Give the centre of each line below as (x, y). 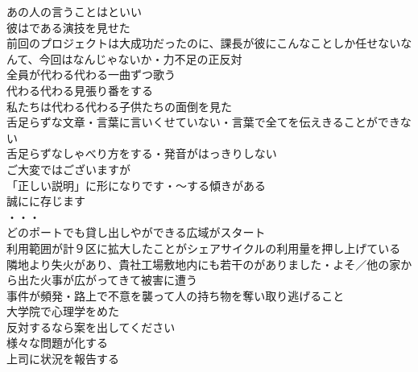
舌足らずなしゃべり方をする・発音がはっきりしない (142, 153)
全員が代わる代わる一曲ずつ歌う (91, 74)
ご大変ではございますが (68, 169)
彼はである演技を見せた (68, 27)
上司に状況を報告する (63, 359)
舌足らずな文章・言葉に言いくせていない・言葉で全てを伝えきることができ (203, 122)
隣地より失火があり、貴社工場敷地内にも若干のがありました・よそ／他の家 (204, 264)
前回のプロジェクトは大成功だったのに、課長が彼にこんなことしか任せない (204, 43)
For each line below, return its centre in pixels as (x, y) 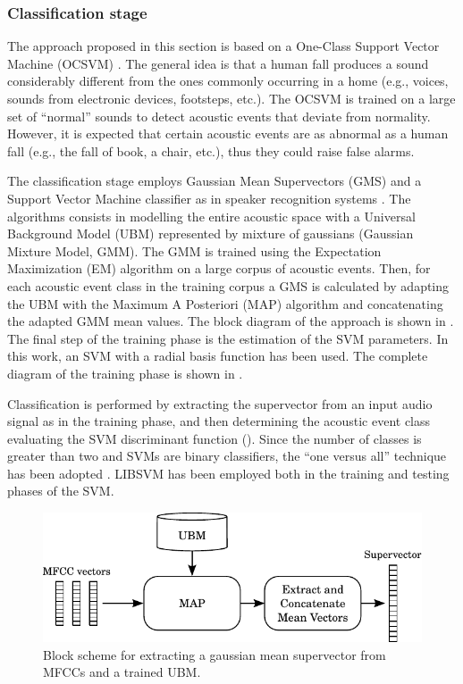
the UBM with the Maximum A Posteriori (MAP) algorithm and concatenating (225, 303)
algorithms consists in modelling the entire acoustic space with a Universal (211, 216)
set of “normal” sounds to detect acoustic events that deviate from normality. (219, 116)
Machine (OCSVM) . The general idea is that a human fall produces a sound (218, 63)
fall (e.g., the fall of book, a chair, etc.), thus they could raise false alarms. (211, 150)
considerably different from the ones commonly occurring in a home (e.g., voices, (228, 81)
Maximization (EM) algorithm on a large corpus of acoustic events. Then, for (219, 268)
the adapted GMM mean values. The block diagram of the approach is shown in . (231, 321)
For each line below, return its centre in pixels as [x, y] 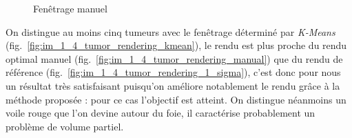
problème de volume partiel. [65, 126]
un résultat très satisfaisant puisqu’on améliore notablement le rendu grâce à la [173, 85]
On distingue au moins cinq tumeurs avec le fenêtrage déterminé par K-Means [170, 31]
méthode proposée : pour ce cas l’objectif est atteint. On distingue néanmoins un [176, 99]
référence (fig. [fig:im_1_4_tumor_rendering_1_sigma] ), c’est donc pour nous [173, 72]
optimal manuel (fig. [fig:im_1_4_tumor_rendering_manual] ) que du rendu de [174, 58]
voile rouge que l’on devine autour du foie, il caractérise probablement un [161, 113]
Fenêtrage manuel [70, 8]
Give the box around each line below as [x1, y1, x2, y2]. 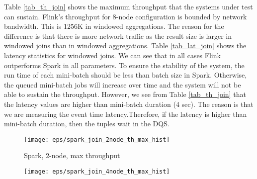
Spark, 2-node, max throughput [24, 150, 120, 161]
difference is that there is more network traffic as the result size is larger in [4, 30, 232, 41]
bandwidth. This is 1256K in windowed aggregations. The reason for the [4, 21, 224, 31]
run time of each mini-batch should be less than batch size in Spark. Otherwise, [4, 70, 247, 80]
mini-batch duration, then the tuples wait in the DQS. [4, 118, 170, 129]
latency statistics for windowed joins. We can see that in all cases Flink [4, 50, 221, 60]
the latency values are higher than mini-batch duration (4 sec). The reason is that [4, 98, 254, 109]
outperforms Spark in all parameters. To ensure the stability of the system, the [4, 60, 245, 70]
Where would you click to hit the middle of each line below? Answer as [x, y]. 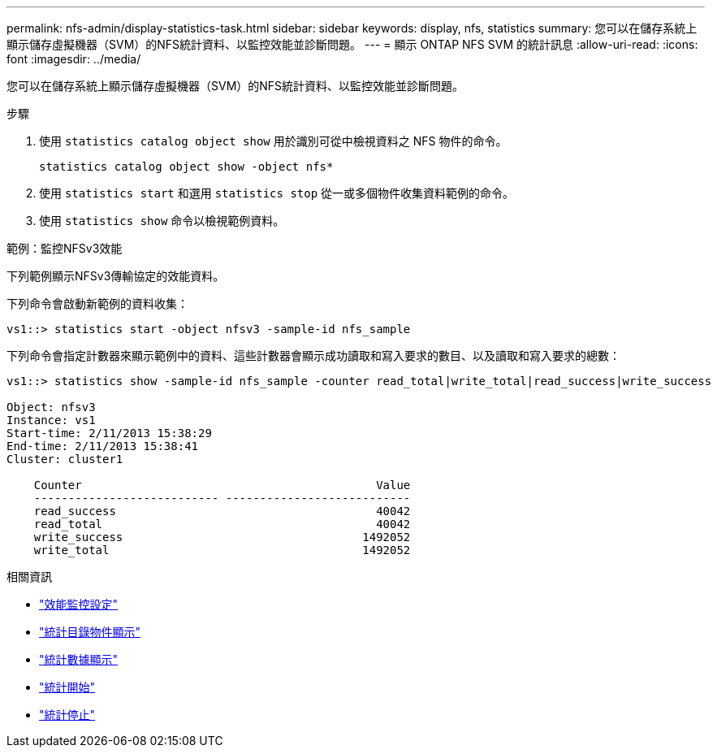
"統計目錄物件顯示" [90, 632]
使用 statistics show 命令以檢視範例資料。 [162, 221]
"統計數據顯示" [79, 659]
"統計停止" [67, 715]
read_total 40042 [222, 524]
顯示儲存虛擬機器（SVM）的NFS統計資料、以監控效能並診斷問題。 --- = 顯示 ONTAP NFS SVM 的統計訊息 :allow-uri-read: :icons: [352, 44]
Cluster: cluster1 [65, 459]
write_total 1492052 [222, 550]
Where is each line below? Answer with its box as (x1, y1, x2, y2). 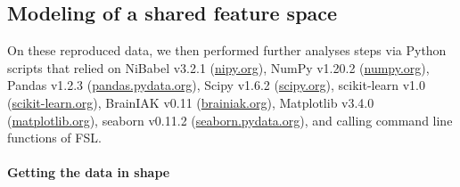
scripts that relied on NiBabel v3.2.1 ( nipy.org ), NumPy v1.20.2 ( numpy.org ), (7, 58, 430, 77)
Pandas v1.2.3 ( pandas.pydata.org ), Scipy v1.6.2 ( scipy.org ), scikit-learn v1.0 (7, 76, 425, 94)
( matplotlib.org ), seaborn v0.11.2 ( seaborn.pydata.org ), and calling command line (7, 110, 453, 129)
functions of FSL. (7, 128, 102, 147)
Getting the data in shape (7, 163, 170, 182)
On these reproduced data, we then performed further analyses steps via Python (7, 41, 447, 60)
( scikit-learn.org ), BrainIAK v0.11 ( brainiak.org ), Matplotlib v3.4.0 (7, 93, 374, 111)
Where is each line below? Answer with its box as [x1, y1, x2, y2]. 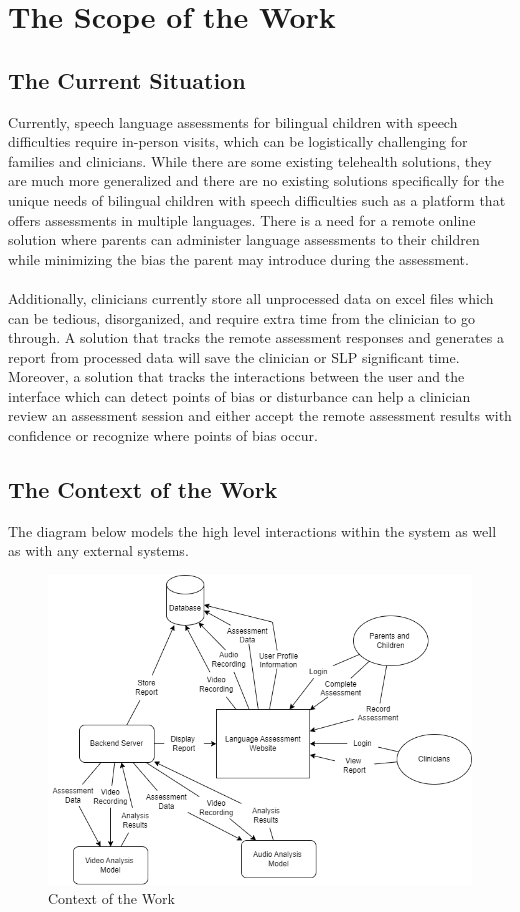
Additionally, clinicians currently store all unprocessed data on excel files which [8, 287, 494, 308]
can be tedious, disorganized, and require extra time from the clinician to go [8, 307, 476, 328]
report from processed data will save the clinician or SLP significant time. [8, 346, 460, 367]
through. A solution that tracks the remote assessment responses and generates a [8, 327, 504, 348]
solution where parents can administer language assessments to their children [8, 229, 480, 250]
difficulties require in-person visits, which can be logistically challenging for [8, 131, 468, 152]
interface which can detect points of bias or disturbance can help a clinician [8, 385, 471, 406]
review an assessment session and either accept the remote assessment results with [8, 405, 512, 426]
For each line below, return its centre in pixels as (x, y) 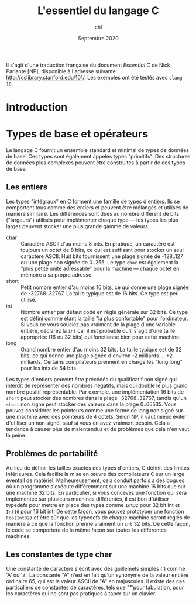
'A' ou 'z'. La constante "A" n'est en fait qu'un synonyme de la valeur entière (97, 575)
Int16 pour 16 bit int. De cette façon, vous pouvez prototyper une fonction (95, 511)
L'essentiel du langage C (98, 11)
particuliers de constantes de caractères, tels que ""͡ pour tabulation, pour (95, 587)
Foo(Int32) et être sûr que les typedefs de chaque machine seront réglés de (98, 517)
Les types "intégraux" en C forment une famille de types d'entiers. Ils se (93, 201)
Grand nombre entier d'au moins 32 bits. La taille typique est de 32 (102, 349)
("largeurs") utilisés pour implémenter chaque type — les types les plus (92, 220)
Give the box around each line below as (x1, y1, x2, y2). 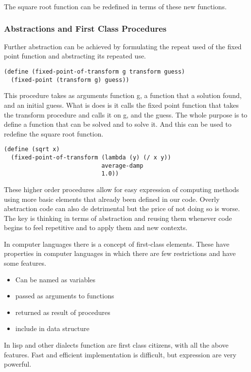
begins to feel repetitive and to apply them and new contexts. (4, 222, 188, 233)
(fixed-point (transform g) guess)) (11, 76, 129, 83)
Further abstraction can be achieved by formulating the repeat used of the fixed (4, 41, 242, 51)
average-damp (101, 162, 143, 169)
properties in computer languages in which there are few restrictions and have (4, 248, 236, 258)
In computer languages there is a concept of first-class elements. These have (4, 238, 230, 249)
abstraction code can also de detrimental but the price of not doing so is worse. (4, 203, 240, 214)
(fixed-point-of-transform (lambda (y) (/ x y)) (11, 154, 171, 161)
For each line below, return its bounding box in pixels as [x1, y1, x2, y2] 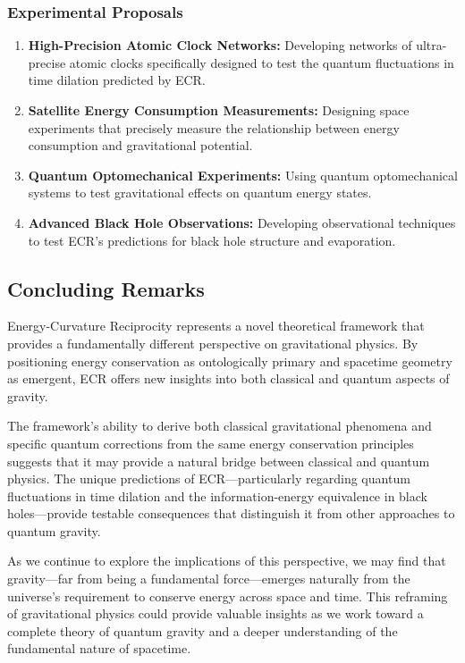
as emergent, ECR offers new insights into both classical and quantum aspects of [7, 369, 450, 388]
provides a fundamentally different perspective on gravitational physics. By [7, 333, 418, 352]
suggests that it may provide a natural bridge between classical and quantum [7, 451, 430, 470]
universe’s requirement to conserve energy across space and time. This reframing [7, 586, 448, 605]
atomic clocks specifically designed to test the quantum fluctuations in [69, 53, 454, 71]
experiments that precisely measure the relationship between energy [28, 118, 400, 137]
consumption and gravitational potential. [28, 136, 253, 155]
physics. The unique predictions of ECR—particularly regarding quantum [7, 469, 410, 488]
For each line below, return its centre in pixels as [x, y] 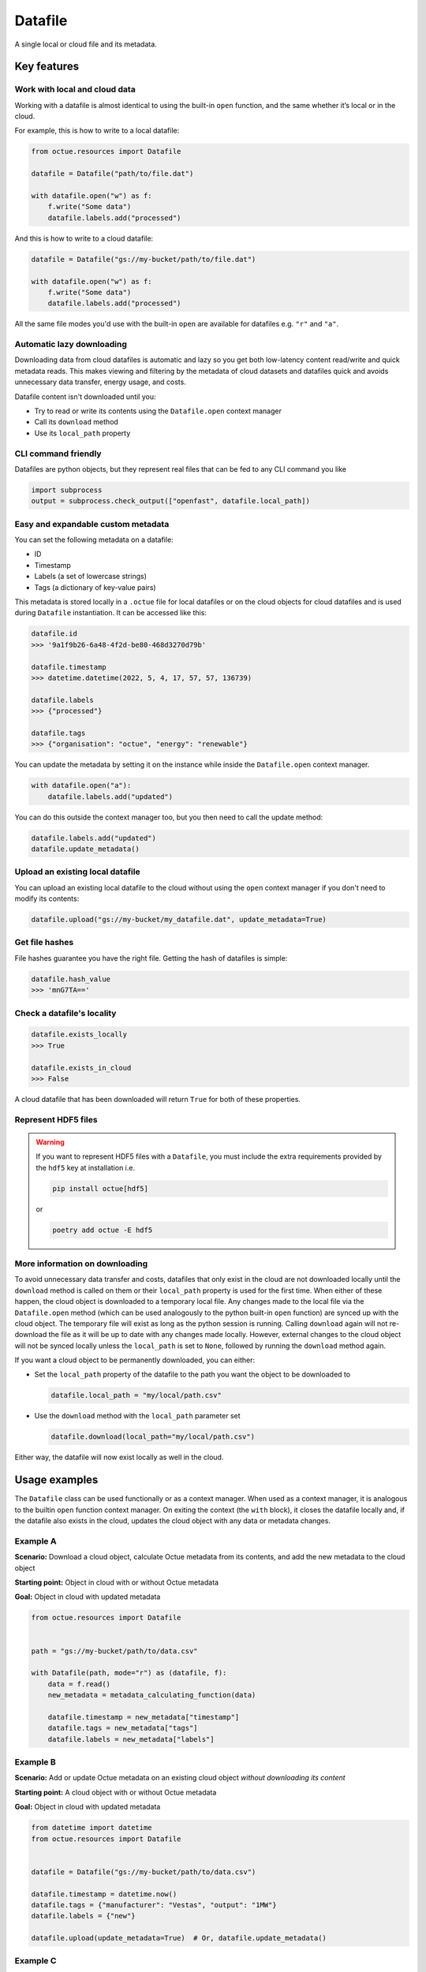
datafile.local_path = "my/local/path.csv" [136, 1395]
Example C [35, 1961]
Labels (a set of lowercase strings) [91, 577]
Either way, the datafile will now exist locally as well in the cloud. [119, 1457]
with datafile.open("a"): [81, 786]
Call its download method [76, 422]
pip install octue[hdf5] [101, 1188]
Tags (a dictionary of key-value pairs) [95, 587]
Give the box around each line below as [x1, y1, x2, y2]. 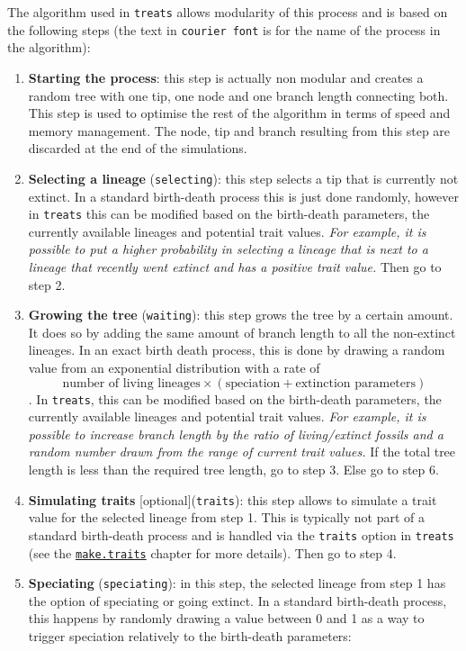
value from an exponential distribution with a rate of [28, 358, 320, 376]
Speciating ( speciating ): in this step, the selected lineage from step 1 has [28, 574, 446, 592]
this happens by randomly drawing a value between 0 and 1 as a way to [28, 609, 425, 628]
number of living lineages [62, 376, 201, 390]
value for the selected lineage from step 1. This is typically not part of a [28, 508, 426, 527]
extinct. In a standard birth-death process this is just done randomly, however [28, 186, 460, 205]
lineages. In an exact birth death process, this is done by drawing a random [28, 340, 445, 359]
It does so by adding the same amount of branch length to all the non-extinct [28, 322, 456, 341]
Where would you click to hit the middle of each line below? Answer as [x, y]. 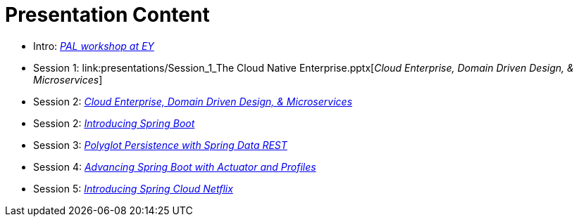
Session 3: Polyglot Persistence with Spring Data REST [160, 145]
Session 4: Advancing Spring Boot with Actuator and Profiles [175, 166]
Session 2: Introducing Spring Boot [114, 123]
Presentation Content [107, 15]
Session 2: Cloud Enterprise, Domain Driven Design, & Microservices [193, 101]
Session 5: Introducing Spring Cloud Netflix [133, 188]
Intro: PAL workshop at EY [94, 46]
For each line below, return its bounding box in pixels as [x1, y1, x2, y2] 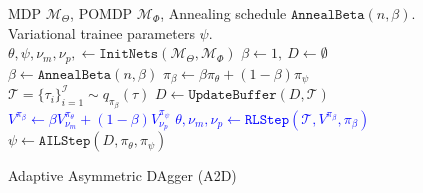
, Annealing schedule [160, 3, 287, 23]
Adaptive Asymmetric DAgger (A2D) [8, 165, 237, 186]
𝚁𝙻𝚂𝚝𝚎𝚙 [244, 112, 290, 127]
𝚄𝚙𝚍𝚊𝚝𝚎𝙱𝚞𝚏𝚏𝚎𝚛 [188, 88, 277, 103]
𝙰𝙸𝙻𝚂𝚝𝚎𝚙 [38, 134, 91, 149]
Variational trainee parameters [8, 22, 195, 43]
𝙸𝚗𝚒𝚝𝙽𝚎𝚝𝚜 [99, 47, 159, 62]
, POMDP [70, 3, 133, 23]
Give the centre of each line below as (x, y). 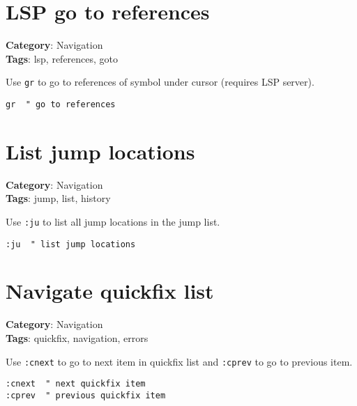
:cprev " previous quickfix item (86, 395)
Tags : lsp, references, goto (62, 58)
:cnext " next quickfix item (76, 384)
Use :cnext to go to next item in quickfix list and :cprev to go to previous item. (179, 361)
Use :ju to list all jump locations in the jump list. (113, 221)
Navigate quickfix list (110, 291)
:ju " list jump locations (71, 244)
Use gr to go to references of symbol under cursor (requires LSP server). (160, 82)
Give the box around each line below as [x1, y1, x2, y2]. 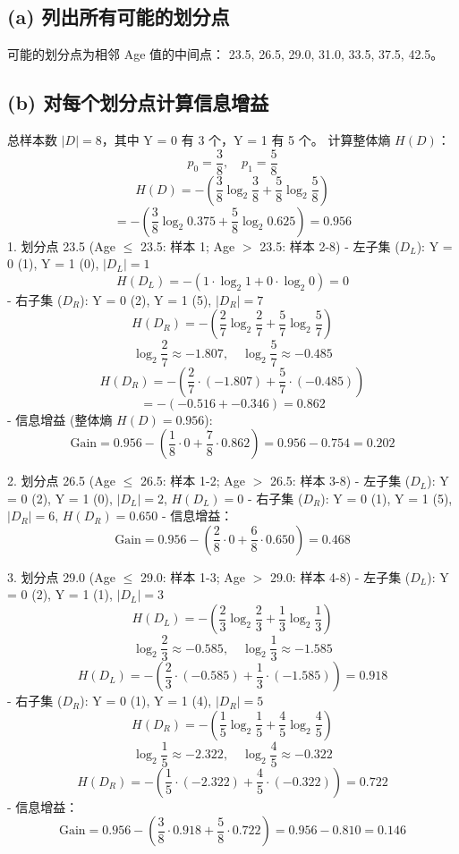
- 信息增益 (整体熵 [7, 410, 113, 428]
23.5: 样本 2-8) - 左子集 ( [259, 236, 400, 255]
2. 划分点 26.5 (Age [7, 471, 115, 490]
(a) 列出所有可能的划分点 [7, 3, 230, 30]
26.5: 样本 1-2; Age [140, 471, 245, 490]
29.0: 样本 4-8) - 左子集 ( [269, 567, 411, 586]
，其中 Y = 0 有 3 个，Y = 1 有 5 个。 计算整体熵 [101, 131, 391, 148]
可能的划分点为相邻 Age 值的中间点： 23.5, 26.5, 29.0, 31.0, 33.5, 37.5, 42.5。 [7, 45, 444, 63]
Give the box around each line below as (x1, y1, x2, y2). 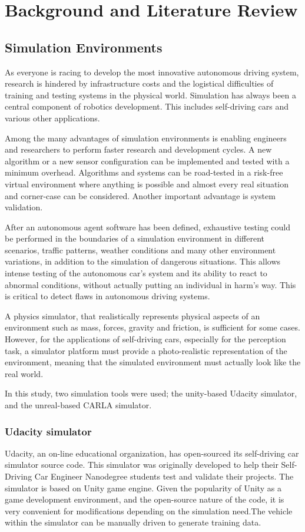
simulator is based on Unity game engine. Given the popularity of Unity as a (5, 481, 281, 494)
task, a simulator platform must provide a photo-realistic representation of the (5, 344, 287, 356)
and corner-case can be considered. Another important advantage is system (5, 189, 276, 201)
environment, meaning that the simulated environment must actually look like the (5, 356, 301, 368)
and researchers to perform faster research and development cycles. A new (5, 143, 272, 156)
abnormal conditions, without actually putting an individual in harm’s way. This (5, 278, 296, 290)
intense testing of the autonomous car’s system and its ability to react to (5, 267, 267, 279)
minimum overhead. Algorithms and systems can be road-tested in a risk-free (5, 166, 283, 179)
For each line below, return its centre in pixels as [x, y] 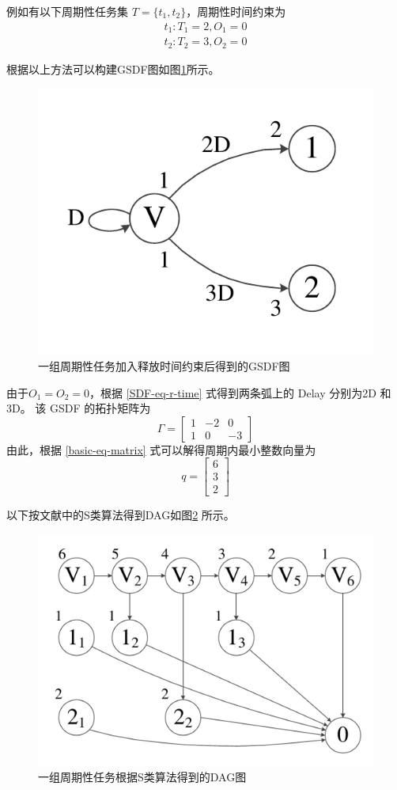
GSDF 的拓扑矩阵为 [100, 408]
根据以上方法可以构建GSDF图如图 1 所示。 [113, 68]
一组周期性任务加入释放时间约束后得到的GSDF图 [164, 366]
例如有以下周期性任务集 [67, 11]
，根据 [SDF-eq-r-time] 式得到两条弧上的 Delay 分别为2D [233, 392]
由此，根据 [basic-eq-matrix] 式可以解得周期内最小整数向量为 [161, 449]
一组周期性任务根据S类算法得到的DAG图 [142, 776]
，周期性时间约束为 [236, 11]
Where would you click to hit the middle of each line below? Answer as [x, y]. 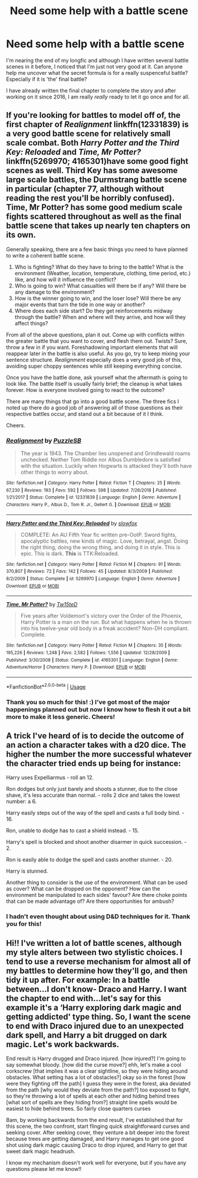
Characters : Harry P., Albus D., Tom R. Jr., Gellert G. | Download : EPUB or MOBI [88, 505]
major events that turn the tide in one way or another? [80, 304]
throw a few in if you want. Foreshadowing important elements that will [92, 347]
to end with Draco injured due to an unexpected [95, 1026]
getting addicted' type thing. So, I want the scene [98, 1017]
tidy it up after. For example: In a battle [78, 980]
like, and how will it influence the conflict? [65, 279]
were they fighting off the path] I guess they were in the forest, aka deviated [98, 1084]
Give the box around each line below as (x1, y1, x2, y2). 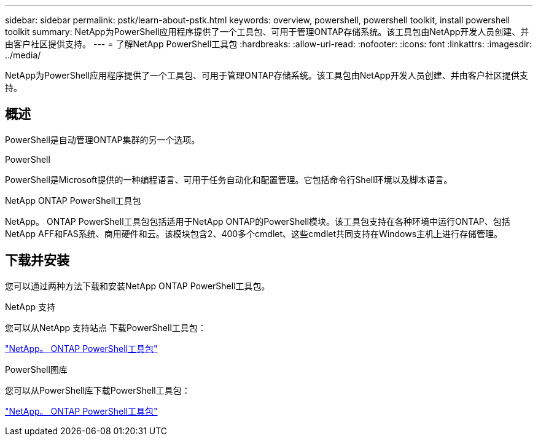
------------------------------------------------
**YOUR INSTRUCTIONS:**
Would you please reproduce the entries above, starting at the line with "𝙸𝚗𝚒𝚝𝙽𝚎𝚝𝚜 [99, 47, 159, 62]" and stopping after the line with "- 信息增益 (整体熵 [7, 410, 113, 428]"? Omit any pictures.

**ANSWER AREA:**
𝙸𝚗𝚒𝚝𝙽𝚎𝚝𝚜 [99, 47, 159, 62]
, POMDP [70, 3, 133, 23]
Give the centre of each line below as (x, y). 
:cprev " previous quickfix item (86, 395)
Tags : lsp, references, goto (62, 58)
:cnext " next quickfix item (76, 384)
Use :cnext to go to next item in quickfix list and :cprev to go to previous item. (179, 361)
Use :ju to list all jump locations in the jump list. (113, 221)
Navigate quickfix list (110, 291)
:ju " list jump locations (71, 244)
Use gr to go to references of symbol under cursor (requires LSP server). (160, 82)
Give the box around each line below as [x1, y1, x2, y2]. 
- 信息增益 (整体熵 [7, 410, 113, 428]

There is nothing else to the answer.